[Data entries]
--- START ---

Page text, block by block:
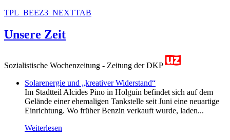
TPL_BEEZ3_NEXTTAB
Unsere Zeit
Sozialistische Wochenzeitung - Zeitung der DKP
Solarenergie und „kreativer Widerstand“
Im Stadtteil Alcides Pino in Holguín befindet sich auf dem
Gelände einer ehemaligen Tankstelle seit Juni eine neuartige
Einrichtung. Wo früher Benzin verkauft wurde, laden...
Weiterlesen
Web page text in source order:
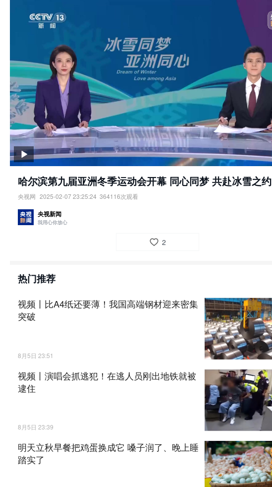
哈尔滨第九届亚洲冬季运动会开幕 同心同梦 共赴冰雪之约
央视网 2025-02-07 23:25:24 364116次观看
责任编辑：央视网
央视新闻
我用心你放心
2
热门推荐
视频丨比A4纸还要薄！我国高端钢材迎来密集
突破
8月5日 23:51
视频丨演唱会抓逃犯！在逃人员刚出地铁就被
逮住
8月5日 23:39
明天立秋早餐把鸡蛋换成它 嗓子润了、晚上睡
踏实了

--- END ---
--- START ---

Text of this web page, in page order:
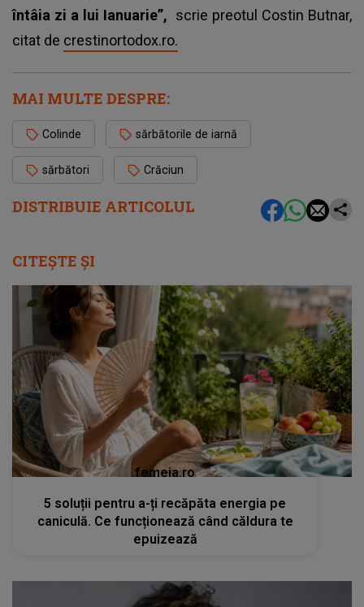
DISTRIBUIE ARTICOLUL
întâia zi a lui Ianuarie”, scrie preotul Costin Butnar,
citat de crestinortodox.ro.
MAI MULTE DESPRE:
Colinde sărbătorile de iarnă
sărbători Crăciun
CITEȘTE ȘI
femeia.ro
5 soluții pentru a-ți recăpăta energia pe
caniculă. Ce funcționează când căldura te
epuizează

--- END ---

> **What is being asked**
Which lines in the records above include the word "order"? Copy them out.

> **Answer to this exercise**
Web page text in source order:
Text of this web page, in page order:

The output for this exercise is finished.